PRIZE PUZZLE FOR DECEMBER 2008
A CUBE OF CUBES
If you pack together a lot of cubes, all the same size, to make another cube you get something like the diagram shown. You can see most of the cubes in the pack and if you are allowed to turn it round you can see even more. But there are some you can't see. The diagram shows a cube of cubes of order 4. The number of cubes in the pack is therefore 4 x 4 x 4 which comes to 64. But you can only see 56, the other eight are hidden by the edge cubes. Those inner eight that you can't see form another cube of cubes, this time of order 2 (2 x 2 x 2 = 8).
A cube of cubes of order 3 would make 26 cubes you could see on the outside and one cube inside that you can't see, and an order 2 cube of cubes, of course, leaves none that you can't see.
The problem this month is to find the order of a cube of cubes that is the smallest order where the number of cubes you cannot see is larger than the number of cubes you can see on the outside.

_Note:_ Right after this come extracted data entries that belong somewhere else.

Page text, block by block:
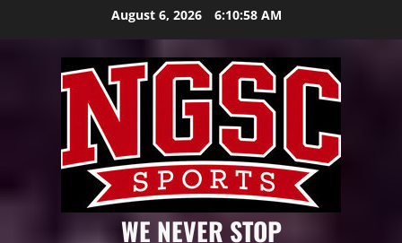
August 6, 2026 6:10:59 AM
WE NEVER STOP
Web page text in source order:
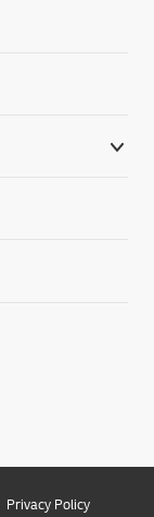
Privacy Policy
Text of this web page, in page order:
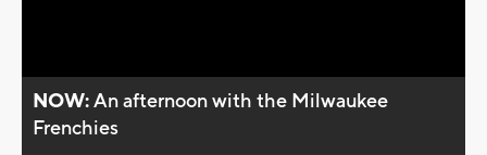
NOW:An afternoon with the Milwaukee
Frenchies
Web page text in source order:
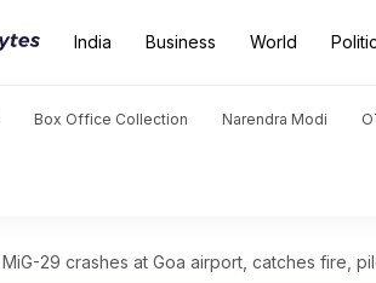
India Business World
Box Office Collection Narendra Modi
MiG-29 crashes at Goa airport, catches fire,
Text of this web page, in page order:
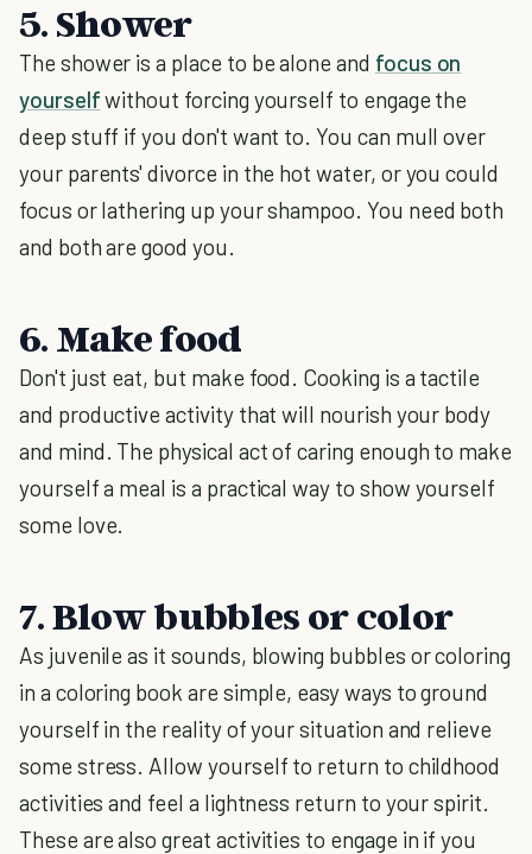
5. Shower
The shower is a place to be alone and focus on
yourselfwithout forcing yourself to engage the
deep stuff if you don't want to. You can mull over
your parents' divorce in the hot water, or you could
focus or lathering up your shampoo. You need both
and both are good you.
6. Make food
Don't just eat, but make food. Cooking is a tactile
and productive activity that will nourish your body
and mind. The physical act of caring enough to make
yourself a meal is a practical way to show yourself
some love.
7. Blow bubbles or color
As juvenile as it sounds, blowing bubbles or coloring
in a coloring book are simple, easy ways to ground
yourself in the reality of your situation and relieve
some stress. Allow yourself to return to childhood
activities and feel a lightness return to your spirit.
These are also great activities to engage in if you
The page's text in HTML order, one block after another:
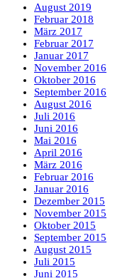
August 2019
Februar 2018
März 2017
Februar 2017
Januar 2017
November 2016
Oktober 2016
September 2016
August 2016
Juli 2016
Juni 2016
Mai 2016
April 2016
März 2016
Februar 2016
Januar 2016
Dezember 2015
November 2015
Oktober 2015
September 2015
August 2015
Juli 2015
Juni 2015
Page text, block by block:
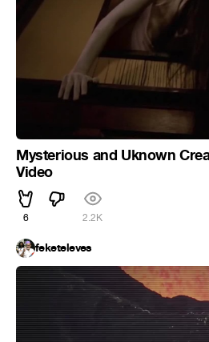
Mysterious and Uknown
Video
6 2.2K
feketeleves
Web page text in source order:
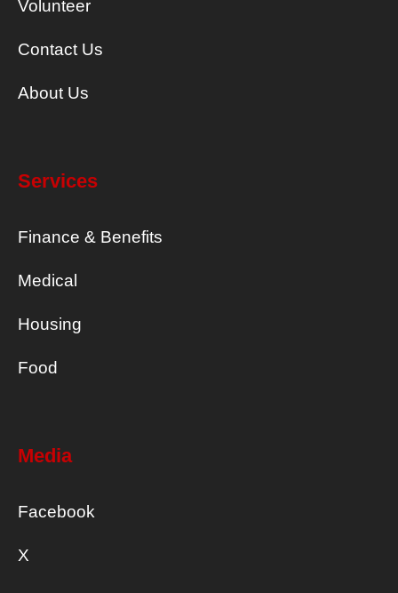
Volunteer
Contact Us
About Us
Services
Finance & Benefits
Medical
Housing
Food
Media
Facebook
X
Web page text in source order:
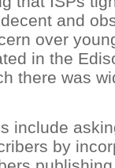
and
over
in the
there was
include
by
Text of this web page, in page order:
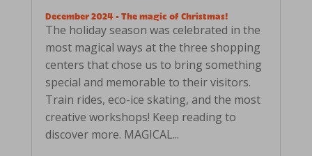
December 2024 • The magic of Christmas!
The holiday season was celebrated in the
most magical ways at the three shopping
centers that chose us to bring something
special and memorable to their visitors.
Train rides, eco-ice skating, and the most
creative workshops! Keep reading to
discover more. MAGICAL...
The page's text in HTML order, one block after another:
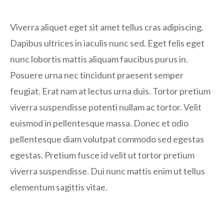
Viverra aliquet eget sit amet tellus cras adipiscing.
Dapibus ultrices in iaculis nunc sed. Eget felis eget
nunc lobortis mattis aliquam faucibus purus in.
Posuere urna nec tincidunt praesent semper
feugiat. Erat nam at lectus urna duis. Tortor pretium
viverra suspendisse potenti nullam ac tortor. Velit
euismod in pellentesque massa. Donec et odio
pellentesque diam volutpat commodo sed egestas
egestas. Pretium fusce id velit ut tortor pretium
viverra suspendisse. Dui nunc mattis enim ut tellus
elementum sagittis vitae.
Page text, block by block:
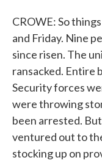
CROWE: So
and Friday. Nine
since risen. The
ransacked. Entire
Security forces
were throwing
been arrested.
ventured out to
stocking up on
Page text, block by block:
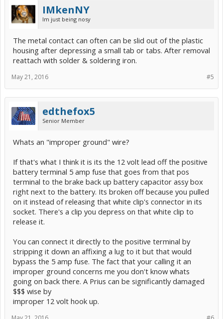
IMkenNY
Im just being nosy
The metal contact can often can be slid out of the plastic
housing after depressing a small tab or tabs. After removal
reattach with solder & soldering iron.
#5
May 21, 2016
edthefox5
Senior Member
Whats an "improper ground" wire?
If that's what I think it is its the 12 volt lead off the positive
battery terminal 5 amp fuse that goes from that pos
terminal to the brake back up battery capacitor assy box
right next to the battery. Its broken off because you pulled
on it instead of releasing that white clip's connector in its
socket. There's a clip you depress on that white clip to
release it.
You can connect it directly to the positive terminal by
stripping it down an affixing a lug to it but that would
bypass the 5 amp fuse. The fact that your calling it an
improper ground concerns me you don't know whats
going on back there. A Prius can be significantly damaged
$$$ wise by
improper 12 volt hook up.
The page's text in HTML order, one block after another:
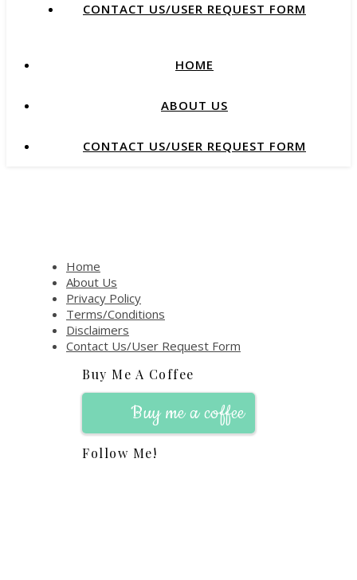
CONTACT US/USER REQUEST FORM
HOME
ABOUT US
CONTACT US/USER REQUEST FORM
Home
About Us
Privacy Policy
Terms/Conditions
Disclaimers
Contact Us/User Request Form
Buy Me A Coffee
Buy me a coffee
Follow Me!
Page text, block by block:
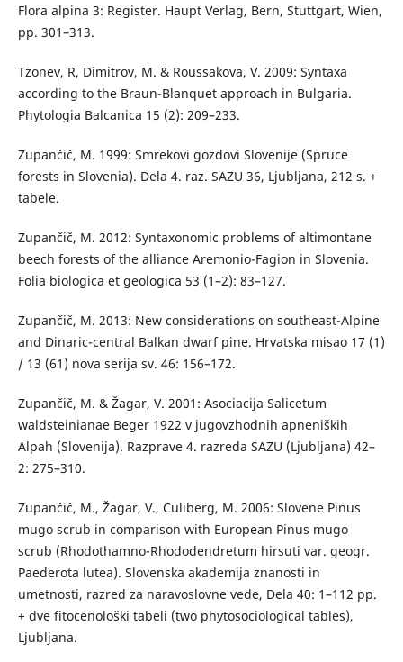
Flora alpina 3: Register. Haupt Verlag, Bern, Stuttgart, Wien,
pp. 301–313.
Tzonev, R, Dimitrov, M. & Roussakova, V. 2009: Syntaxa
according to the Braun-Blanquet approach in Bulgaria.
Phytologia Balcanica 15 (2): 209–233.
Zupančič, M. 1999: Smrekovi gozdovi Slovenije (Spruce
forests in Slovenia). Dela 4. raz. SAZU 36, Ljubljana, 212 s. +
tabele.
Zupančič, M. 2012: Syntaxonomic problems of altimontane
beech forests of the alliance Aremonio-Fagion in Slovenia.
Folia biologica et geologica 53 (1–2): 83–127.
Zupančič, M. 2013: New considerations on southeast-Alpine
and Dinaric-central Balkan dwarf pine. Hrvatska misao 17 (1)
/ 13 (61) nova serija sv. 46: 156–172.
Zupančič, M. & Žagar, V. 2001: Asociacija Salicetum
waldsteinianae Beger 1922 v jugovzhodnih apneniških
Alpah (Slovenija). Razprave 4. razreda SAZU (Ljubljana) 42–
2: 275–310.
Zupančič, M., Žagar, V., Culiberg, M. 2006: Slovene Pinus
mugo scrub in comparison with European Pinus mugo
scrub (Rhodothamno-Rhododendretum hirsuti var. geogr.
Paederota lutea). Slovenska akademija znanosti in
umetnosti, razred za naravoslovne vede, Dela 40: 1–112 pp.
+ dve fitocenološki tabeli (two phytosociological tables),
Ljubljana.
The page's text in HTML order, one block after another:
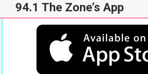
94.1 The Zone’s App
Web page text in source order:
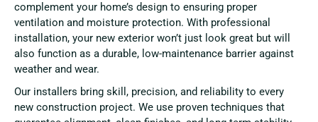
complement your home’s design to ensuring proper
ventilation and moisture protection. With professional
installation, your new exterior won’t just look great but will
also function as a durable, low-maintenance barrier against
weather and wear.
Our installers bring skill, precision, and reliability to every
new construction project. We use proven techniques that
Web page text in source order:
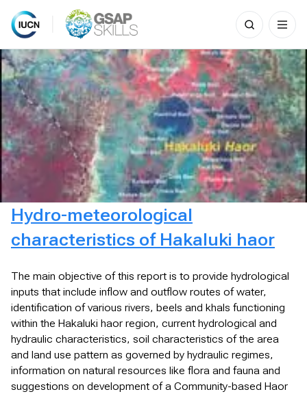
Skip
to
content
Search
for:
Hydro-meteorological
characteristics of Hakaluki haor
The main objective of this report is to provide hydrological
inputs that include inflow and outflow routes of water,
identification of various rivers, beels and khals functioning
within the Hakaluki haor region, current hydrological and
hydraulic characteristics, soil characteristics of the area
and land use pattern as governed by hydraulic regimes,
information on natural resources like flora and fauna and
suggestions on development of a Community-based Haor
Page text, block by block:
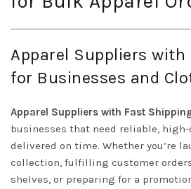
Apparel Suppliers with
for Businesses and
Apparel Suppliers with Fast
businesses that need reliable,
delivered on time. Whether you’re
collection, fulfilling customer
shelves, or preparing for a
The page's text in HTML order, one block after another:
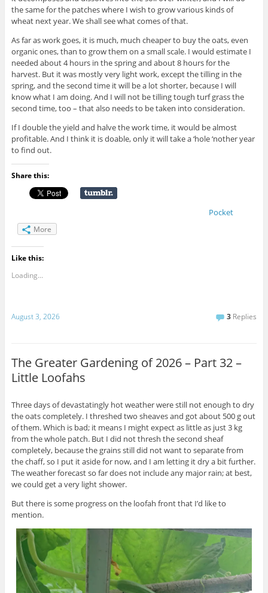
the same for the patches where I wish to grow various kinds of
wheat next year. We shall see what comes of that.
As far as work goes, it is much, much cheaper to buy the oats, even
organic ones, than to grow them on a small scale. I would estimate I
needed about 4 hours in the spring and about 8 hours for the
harvest. But it was mostly very light work, except the tilling in the
spring, and the second time it will be a lot shorter, because I will
know what I am doing. And I will not be tilling tough turf grass the
second time, too – that also needs to be taken into consideration.
If I double the yield and halve the work time, it would be almost
profitable. And I think it is doable, only it will take a ‘hole ‘nother year
to find out.
Share this:
Pocket
More
Like this:
Loading...
August 3, 2026 3 Replies
The Greater Gardening of 2026 – Part 32 –
Little Loofahs
Three days of devastatingly hot weather were still not enough to dry
the oats completely. I threshed two sheaves and got about 500 g out
of them. Which is bad; it means I might expect as little as just 3 kg
from the whole patch. But I did not thresh the second sheaf
completely, because the grains still did not want to separate from
the chaff, so I put it aside for now, and I am letting it dry a bit further.
The weather forecast so far does not include any major rain; at best,
we could get a very light shower.
But there is some progress on the loofah front that I’d like to
mention.
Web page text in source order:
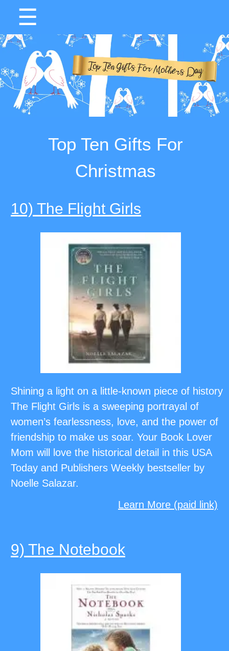
☰
Top Ten Gifts For
Christmas
10) The Flight Girls
Shining a light on a little-known piece of history
The Flight Girls is a sweeping portrayal of
women’s fearlessness, love, and the power of
friendship to make us soar. Your Book Lover
Mom will love the historical detail in this USA
Today and Publishers Weekly bestseller by
Noelle Salazar.
Learn More (paid link)
9) The Notebook
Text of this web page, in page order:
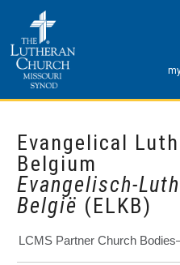
Evangelical
Belgium
Evangelisch-
België (ELKB)
LCMS Partner Church
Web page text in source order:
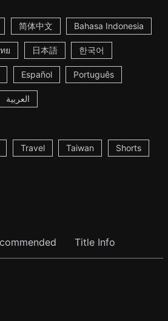
简体中文 Bahasa Indonesia
ย 日本語 한국어
Español Português
العربية
Travel Taiwan Shorts
Title Info
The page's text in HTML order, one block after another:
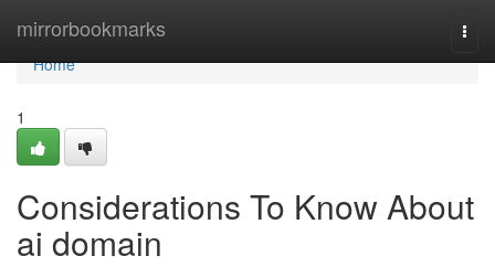
mirrorbookmarks
Home
Home
1
Considerations To Know About
ai domain
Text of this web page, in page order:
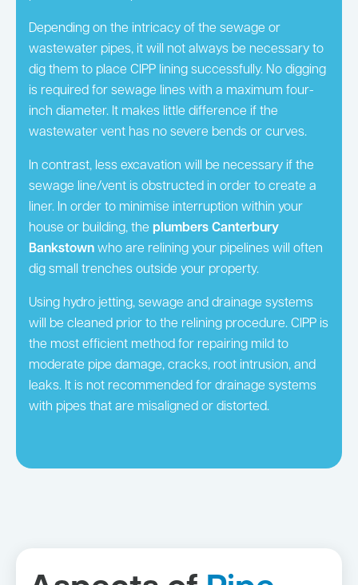
Depending on the intricacy of the sewage or
wastewater pipes, it will not always be necessary to
dig them to place CIPP lining successfully. No digging
is required for sewage lines with a maximum four-
inch diameter. It makes little difference if the
wastewater vent has no severe bends or curves.
In contrast, less excavation will be necessary if the
sewage line/vent is obstructed in order to create a
liner. In order to minimise interruption within your
house or building, the plumbers Canterbury
Bankstown who are relining your pipelines will often
dig small trenches outside your property.
Using hydro jetting, sewage and drainage systems
will be cleaned prior to the relining procedure. CIPP is
the most efficient method for repairing mild to
moderate pipe damage, cracks, root intrusion, and
leaks. It is not recommended for drainage systems
with pipes that are misaligned or distorted.
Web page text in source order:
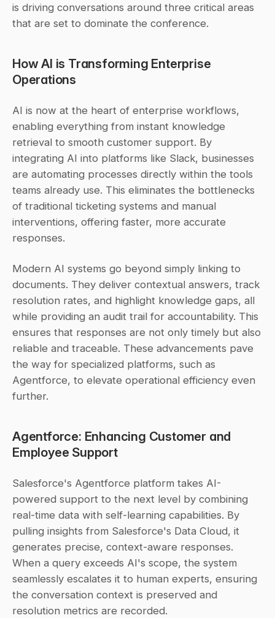
is driving conversations around three critical areas
that are set to dominate the conference.
How AI is Transforming Enterprise
Operations
AI is now at the heart of enterprise workflows,
enabling everything from instant knowledge
retrieval to smooth customer support. By
integrating AI into platforms like Slack, businesses
are automating processes directly within the tools
teams already use. This eliminates the bottlenecks
of traditional ticketing systems and manual
interventions, offering faster, more accurate
responses.
Modern AI systems go beyond simply linking to
documents. They deliver contextual answers, track
resolution rates, and highlight knowledge gaps, all
while providing an audit trail for accountability. This
ensures that responses are not only timely but also
reliable and traceable. These advancements pave
the way for specialized platforms, such as
Agentforce, to elevate operational efficiency even
further.
Agentforce: Enhancing Customer and
Employee Support
Salesforce's Agentforce platform takes AI-
powered support to the next level by combining
real-time data with self-learning capabilities. By
pulling insights from Salesforce's Data Cloud, it
generates precise, context-aware responses.
When a query exceeds AI's scope, the system
seamlessly escalates it to human experts, ensuring
the conversation context is preserved and
resolution metrics are recorded.

The answer is 10 -- a cube of 1000 small cubes. Those that cannot be seen is 8x8x8 = 512 which is larger than the number you can see, 1000-512 = 480. The answer 9 would be 9x9x9 = 729 total, 7x7x7 = 343 not visible, 729-343 = 386 visible, which does not satisfy the conditions so 10 is the answer.
I received only two answers. They were from Richard Birkhill and John Stafford. If I have missed out anybody, please let me know and a draw will take place for the book token prize. Otherwise, no prize this month.